=== Section Start ===

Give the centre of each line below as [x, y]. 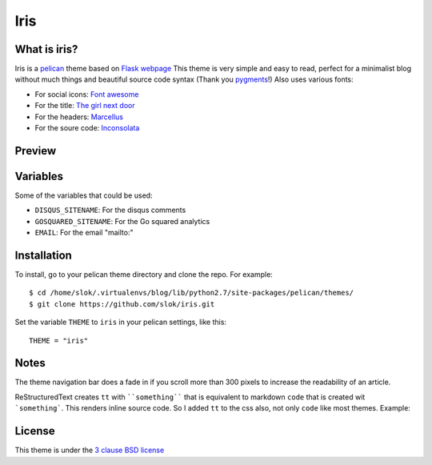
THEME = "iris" [59, 341]
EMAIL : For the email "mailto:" [84, 233]
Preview [36, 151]
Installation [43, 255]
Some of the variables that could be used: [84, 195]
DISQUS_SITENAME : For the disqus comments [110, 210]
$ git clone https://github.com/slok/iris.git [122, 304]
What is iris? [46, 49]
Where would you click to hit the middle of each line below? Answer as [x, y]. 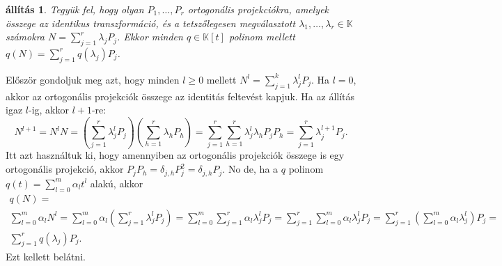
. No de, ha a [250, 169]
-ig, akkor [48, 110]
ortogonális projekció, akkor [65, 169]
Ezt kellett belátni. [46, 256]
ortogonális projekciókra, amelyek [258, 9]
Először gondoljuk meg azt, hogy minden [93, 79]
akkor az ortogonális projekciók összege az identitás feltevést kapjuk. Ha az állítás [180, 96]
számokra [25, 37]
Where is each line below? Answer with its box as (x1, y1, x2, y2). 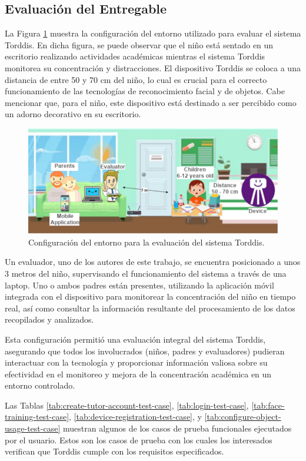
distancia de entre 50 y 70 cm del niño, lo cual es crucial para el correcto (5, 73, 267, 85)
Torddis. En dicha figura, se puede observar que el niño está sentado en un (5, 38, 274, 51)
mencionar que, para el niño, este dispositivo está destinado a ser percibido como (5, 96, 297, 108)
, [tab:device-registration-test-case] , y (69, 410, 202, 423)
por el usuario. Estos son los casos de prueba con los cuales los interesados (5, 433, 272, 446)
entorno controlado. (5, 379, 75, 392)
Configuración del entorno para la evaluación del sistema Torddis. (28, 236, 265, 248)
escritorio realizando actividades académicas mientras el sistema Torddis (5, 50, 265, 62)
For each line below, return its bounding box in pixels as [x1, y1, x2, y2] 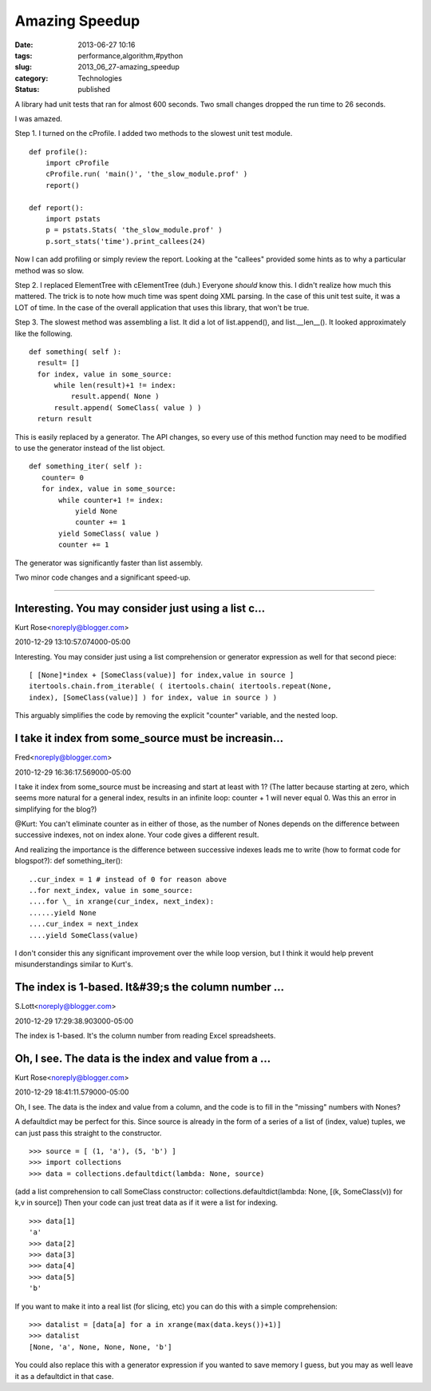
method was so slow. [14, 265, 84, 275]
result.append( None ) [70, 392, 160, 401]
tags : [14, 50, 33, 60]
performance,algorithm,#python [77, 50, 184, 60]
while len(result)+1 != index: [53, 381, 177, 390]
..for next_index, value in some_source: [29, 886, 193, 895]
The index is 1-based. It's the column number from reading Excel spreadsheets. [14, 1031, 276, 1041]
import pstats [45, 214, 101, 224]
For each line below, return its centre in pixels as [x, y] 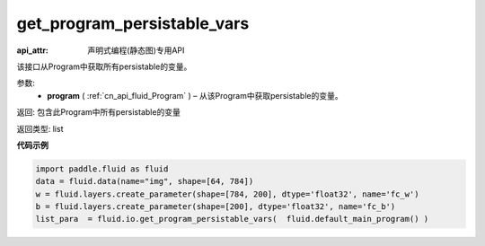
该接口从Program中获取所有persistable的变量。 [104, 66]
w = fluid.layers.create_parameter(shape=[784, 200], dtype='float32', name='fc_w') [227, 194]
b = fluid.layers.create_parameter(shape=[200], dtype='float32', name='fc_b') [216, 207]
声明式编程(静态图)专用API [136, 50]
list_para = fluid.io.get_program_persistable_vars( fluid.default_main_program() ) [232, 219]
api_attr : [33, 50]
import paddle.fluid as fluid [102, 169]
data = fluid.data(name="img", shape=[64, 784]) [145, 181]
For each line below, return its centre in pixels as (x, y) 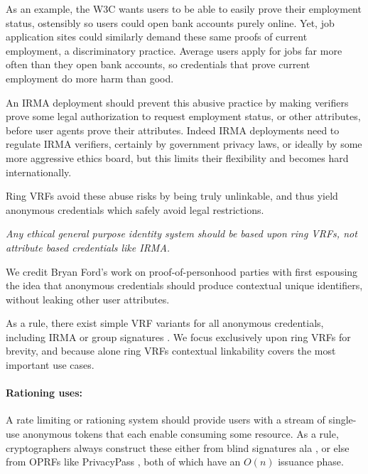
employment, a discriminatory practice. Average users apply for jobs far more (174, 50)
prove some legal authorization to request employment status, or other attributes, (183, 116)
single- (342, 420)
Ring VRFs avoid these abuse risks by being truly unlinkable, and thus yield (172, 196)
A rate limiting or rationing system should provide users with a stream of (166, 420)
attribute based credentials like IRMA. (88, 247)
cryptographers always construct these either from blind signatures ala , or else (178, 447)
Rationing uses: (44, 393)
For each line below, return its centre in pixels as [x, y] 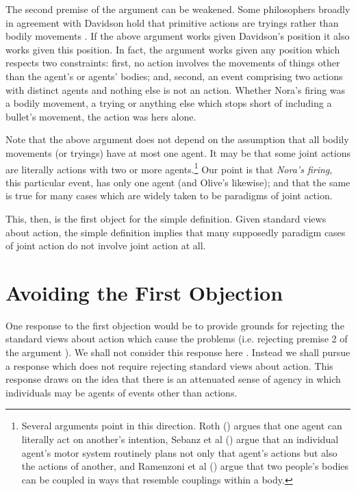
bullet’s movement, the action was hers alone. [101, 116]
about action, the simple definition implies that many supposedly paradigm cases [176, 232]
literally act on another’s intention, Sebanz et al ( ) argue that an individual [180, 439]
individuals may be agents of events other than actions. [122, 392]
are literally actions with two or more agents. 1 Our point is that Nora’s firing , [169, 168]
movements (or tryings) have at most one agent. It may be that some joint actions [178, 152]
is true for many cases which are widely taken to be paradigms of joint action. [169, 196]
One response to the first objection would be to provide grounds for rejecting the [175, 325]
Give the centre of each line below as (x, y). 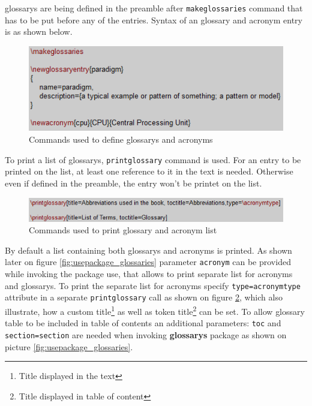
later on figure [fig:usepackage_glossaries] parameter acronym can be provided (148, 262)
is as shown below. (39, 31)
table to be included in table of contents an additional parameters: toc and (143, 323)
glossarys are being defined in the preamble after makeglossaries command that (154, 8)
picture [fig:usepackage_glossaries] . (69, 346)
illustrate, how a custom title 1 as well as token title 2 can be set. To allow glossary (155, 310)
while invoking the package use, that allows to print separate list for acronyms (149, 274)
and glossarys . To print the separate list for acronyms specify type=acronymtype (153, 285)
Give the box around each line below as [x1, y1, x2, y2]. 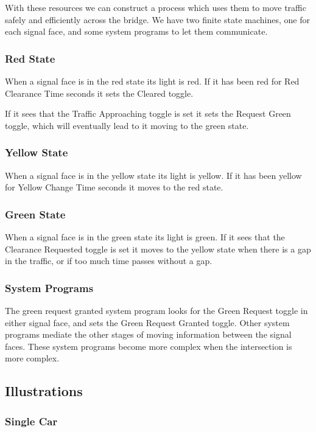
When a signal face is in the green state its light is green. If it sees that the [5, 231, 285, 243]
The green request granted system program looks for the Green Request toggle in [5, 304, 308, 316]
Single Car [5, 413, 58, 428]
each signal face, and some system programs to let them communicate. [5, 25, 268, 38]
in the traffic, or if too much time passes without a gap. [5, 254, 212, 267]
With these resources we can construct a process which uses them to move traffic [5, 1, 306, 13]
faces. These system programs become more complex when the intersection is [5, 340, 292, 352]
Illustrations [5, 381, 83, 400]
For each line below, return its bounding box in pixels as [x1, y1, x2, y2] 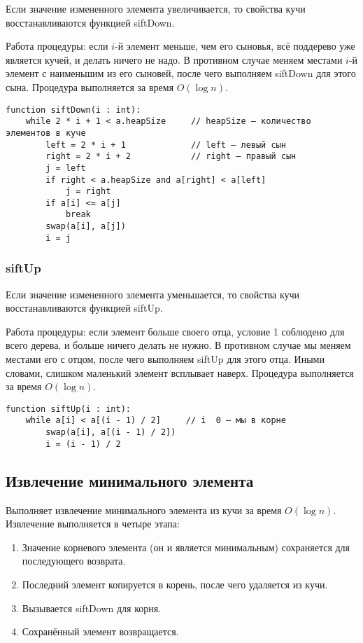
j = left [45, 163, 86, 173]
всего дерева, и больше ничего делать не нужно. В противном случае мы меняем [6, 338, 351, 352]
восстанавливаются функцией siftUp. [6, 300, 163, 315]
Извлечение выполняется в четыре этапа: [6, 516, 180, 531]
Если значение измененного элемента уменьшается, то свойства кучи [6, 286, 300, 301]
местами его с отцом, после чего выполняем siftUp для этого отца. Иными [6, 352, 325, 366]
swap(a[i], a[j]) [45, 221, 126, 232]
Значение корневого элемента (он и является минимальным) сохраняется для [22, 539, 350, 554]
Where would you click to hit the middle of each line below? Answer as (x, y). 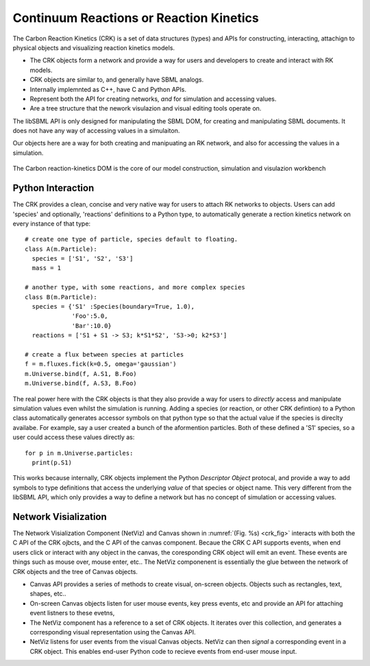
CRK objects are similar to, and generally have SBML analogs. (117, 80)
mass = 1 (47, 268)
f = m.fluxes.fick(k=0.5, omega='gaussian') (101, 364)
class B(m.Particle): (61, 297)
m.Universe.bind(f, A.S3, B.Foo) (81, 383)
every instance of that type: (52, 224)
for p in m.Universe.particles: (79, 453)
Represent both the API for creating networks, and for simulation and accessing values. (153, 99)
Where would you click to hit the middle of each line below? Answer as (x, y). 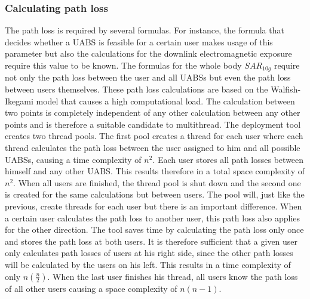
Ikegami (19, 101)
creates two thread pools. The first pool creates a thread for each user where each (154, 136)
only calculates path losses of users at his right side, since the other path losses (149, 253)
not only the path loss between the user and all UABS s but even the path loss (148, 77)
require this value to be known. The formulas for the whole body (123, 65)
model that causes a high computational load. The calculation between (165, 101)
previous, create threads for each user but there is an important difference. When (154, 206)
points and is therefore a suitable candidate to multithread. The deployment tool (153, 124)
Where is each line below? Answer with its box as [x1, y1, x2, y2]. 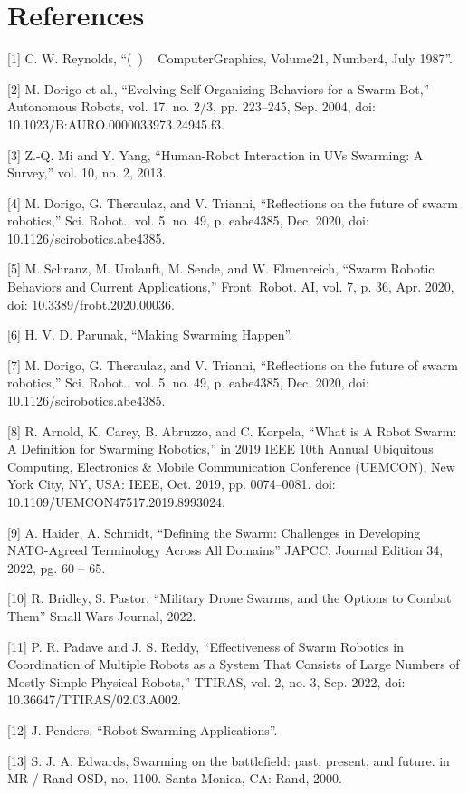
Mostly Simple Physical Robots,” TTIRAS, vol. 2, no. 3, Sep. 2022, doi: [7, 672, 406, 691]
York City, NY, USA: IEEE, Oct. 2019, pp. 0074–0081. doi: [7, 474, 336, 493]
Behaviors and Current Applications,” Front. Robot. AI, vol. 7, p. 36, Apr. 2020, [7, 277, 454, 296]
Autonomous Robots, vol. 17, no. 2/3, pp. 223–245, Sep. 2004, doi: [7, 97, 376, 116]
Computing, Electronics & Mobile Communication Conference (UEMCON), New [7, 456, 455, 475]
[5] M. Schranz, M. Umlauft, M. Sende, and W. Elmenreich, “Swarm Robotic [7, 259, 435, 278]
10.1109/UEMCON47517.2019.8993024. [7, 493, 225, 511]
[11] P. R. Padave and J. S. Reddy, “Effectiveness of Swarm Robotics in [7, 636, 404, 655]
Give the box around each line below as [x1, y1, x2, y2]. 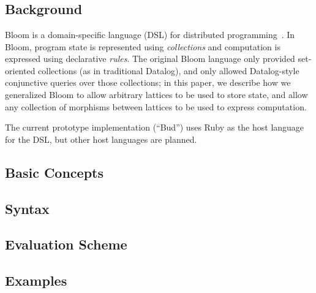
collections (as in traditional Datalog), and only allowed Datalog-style [38, 64, 299, 77]
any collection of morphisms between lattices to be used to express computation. [5, 100, 307, 113]
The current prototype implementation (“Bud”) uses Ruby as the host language [5, 121, 304, 134]
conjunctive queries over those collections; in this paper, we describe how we [5, 76, 291, 89]
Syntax [5, 199, 50, 218]
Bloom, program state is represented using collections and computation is [5, 40, 280, 53]
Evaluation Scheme [5, 235, 127, 254]
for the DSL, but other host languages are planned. [5, 132, 197, 145]
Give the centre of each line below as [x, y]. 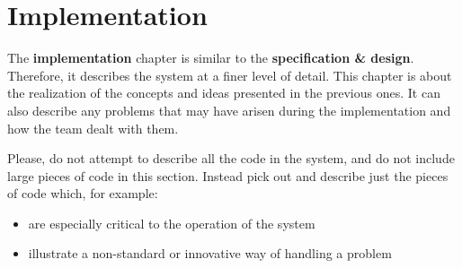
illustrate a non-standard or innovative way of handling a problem [210, 253]
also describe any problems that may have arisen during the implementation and [229, 110]
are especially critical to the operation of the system [172, 223]
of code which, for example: [83, 193]
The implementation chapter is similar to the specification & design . [211, 58]
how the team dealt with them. [93, 128]
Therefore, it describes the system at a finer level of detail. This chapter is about [230, 75]
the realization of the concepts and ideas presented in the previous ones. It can [224, 93]
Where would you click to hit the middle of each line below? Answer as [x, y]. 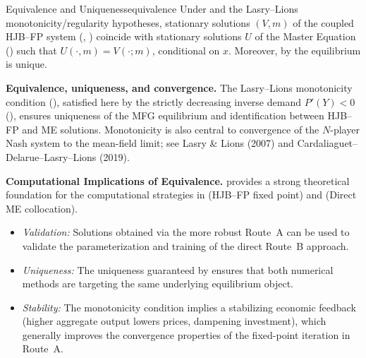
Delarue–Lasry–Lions [51, 156]
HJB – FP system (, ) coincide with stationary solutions [124, 36]
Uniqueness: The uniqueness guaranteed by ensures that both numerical [178, 269]
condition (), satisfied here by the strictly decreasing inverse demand [153, 101]
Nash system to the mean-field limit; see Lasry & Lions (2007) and [150, 143]
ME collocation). [42, 208]
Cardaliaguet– [328, 143]
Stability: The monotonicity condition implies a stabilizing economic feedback [189, 307]
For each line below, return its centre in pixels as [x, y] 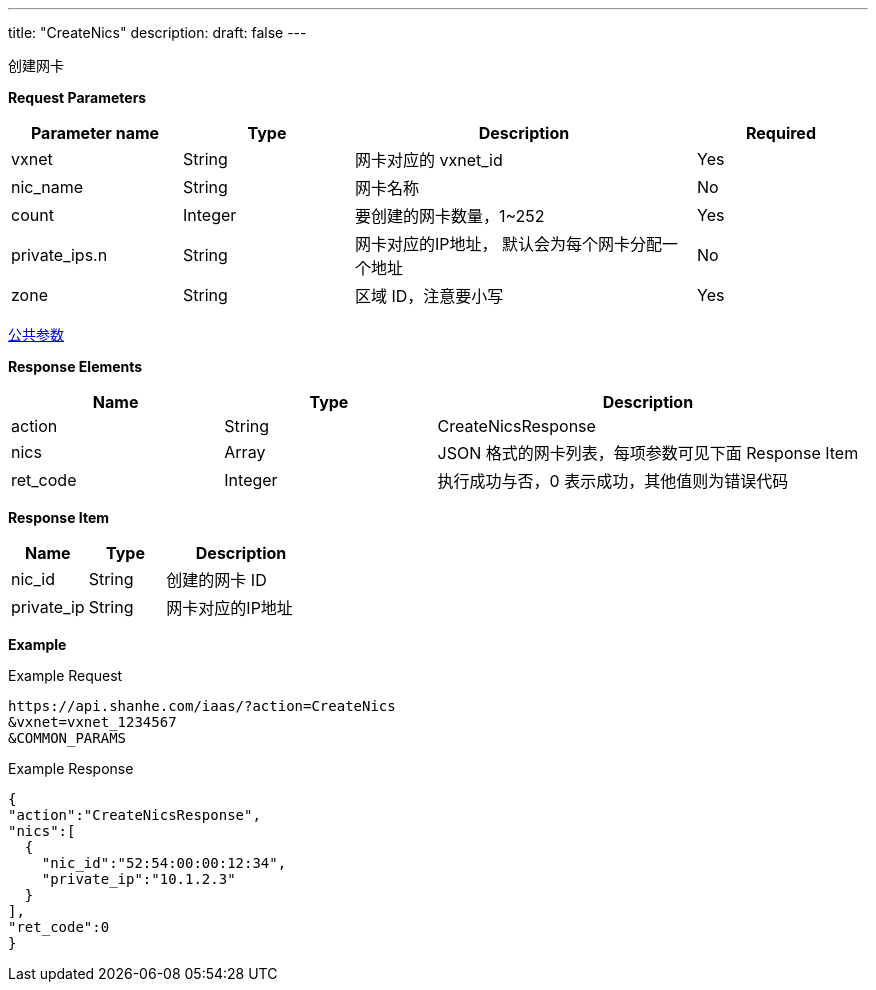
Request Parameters [77, 97]
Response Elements [75, 366]
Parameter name [95, 133]
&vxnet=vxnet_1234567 [92, 722]
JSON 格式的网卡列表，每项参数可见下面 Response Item [648, 453]
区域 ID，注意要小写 [429, 296]
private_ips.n [59, 255]
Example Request [65, 675]
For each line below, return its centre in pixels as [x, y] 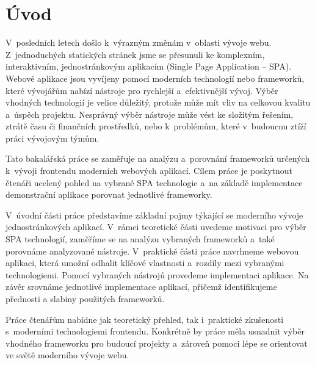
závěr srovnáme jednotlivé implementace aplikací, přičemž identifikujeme [141, 287]
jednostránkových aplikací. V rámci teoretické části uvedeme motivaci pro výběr [156, 227]
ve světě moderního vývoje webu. [67, 355]
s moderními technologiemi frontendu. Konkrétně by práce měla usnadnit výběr [155, 331]
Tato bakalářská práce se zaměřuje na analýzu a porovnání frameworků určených [158, 158]
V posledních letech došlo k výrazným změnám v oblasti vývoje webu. [139, 42]
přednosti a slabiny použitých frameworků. [85, 298]
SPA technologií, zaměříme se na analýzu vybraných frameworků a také [140, 239]
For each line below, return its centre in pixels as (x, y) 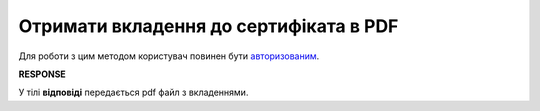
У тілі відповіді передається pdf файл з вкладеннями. (133, 92)
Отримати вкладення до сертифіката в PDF (208, 26)
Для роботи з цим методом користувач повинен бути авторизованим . (169, 56)
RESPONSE (42, 74)
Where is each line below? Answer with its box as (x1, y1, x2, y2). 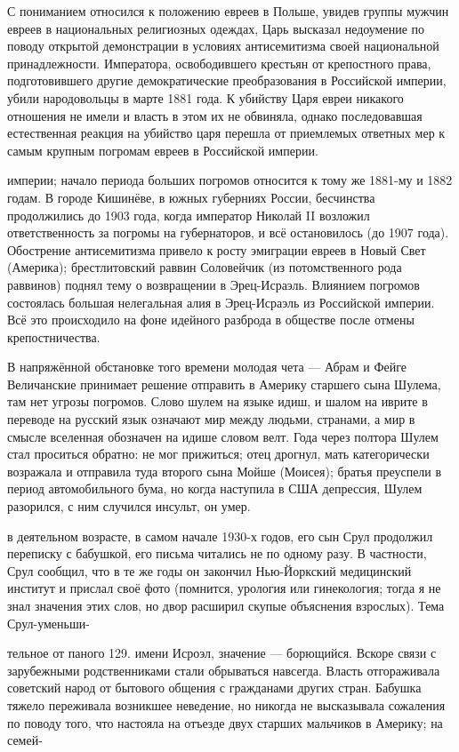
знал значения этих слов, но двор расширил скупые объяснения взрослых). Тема (7, 596, 445, 614)
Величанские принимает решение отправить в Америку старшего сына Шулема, (7, 374, 441, 393)
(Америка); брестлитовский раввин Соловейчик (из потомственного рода (7, 258, 402, 276)
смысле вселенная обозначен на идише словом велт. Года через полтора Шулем (7, 427, 439, 445)
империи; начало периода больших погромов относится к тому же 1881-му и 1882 (7, 171, 453, 189)
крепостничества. (7, 327, 101, 346)
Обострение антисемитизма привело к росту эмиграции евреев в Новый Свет (7, 240, 426, 259)
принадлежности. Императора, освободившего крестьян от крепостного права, (7, 53, 431, 72)
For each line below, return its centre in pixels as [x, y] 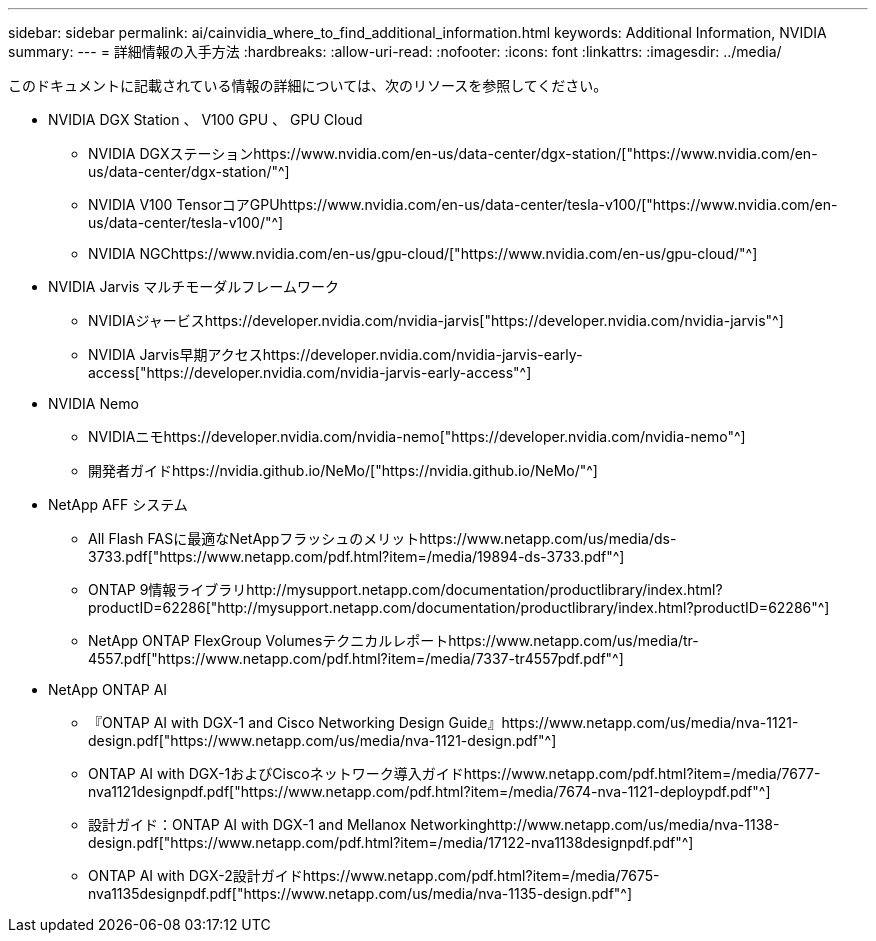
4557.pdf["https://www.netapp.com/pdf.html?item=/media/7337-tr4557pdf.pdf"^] [356, 658]
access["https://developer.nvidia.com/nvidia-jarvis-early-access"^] [310, 372]
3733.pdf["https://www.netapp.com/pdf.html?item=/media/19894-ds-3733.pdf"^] [356, 556]
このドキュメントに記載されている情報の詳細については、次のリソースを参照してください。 [308, 85]
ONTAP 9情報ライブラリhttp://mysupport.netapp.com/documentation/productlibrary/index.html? [405, 589]
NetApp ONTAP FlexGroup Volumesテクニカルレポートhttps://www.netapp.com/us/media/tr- [393, 640]
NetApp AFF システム [118, 504]
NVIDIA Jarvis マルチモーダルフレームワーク [193, 286]

=== Section End ===

Task requirements – Set down exactly and only the lines from the start of the entries above through the line containing "What is iris? [46, 49]", both ends included, omitting the pictures.

Reply to the exercise –
Give the centre of each line below as [x, y]. 
THEME = "iris" [59, 341]
EMAIL : For the email "mailto:" [84, 233]
Preview [36, 151]
Installation [43, 255]
Some of the variables that could be used: [84, 195]
DISQUS_SITENAME : For the disqus comments [110, 210]
$ git clone https://github.com/slok/iris.git [122, 304]
What is iris? [46, 49]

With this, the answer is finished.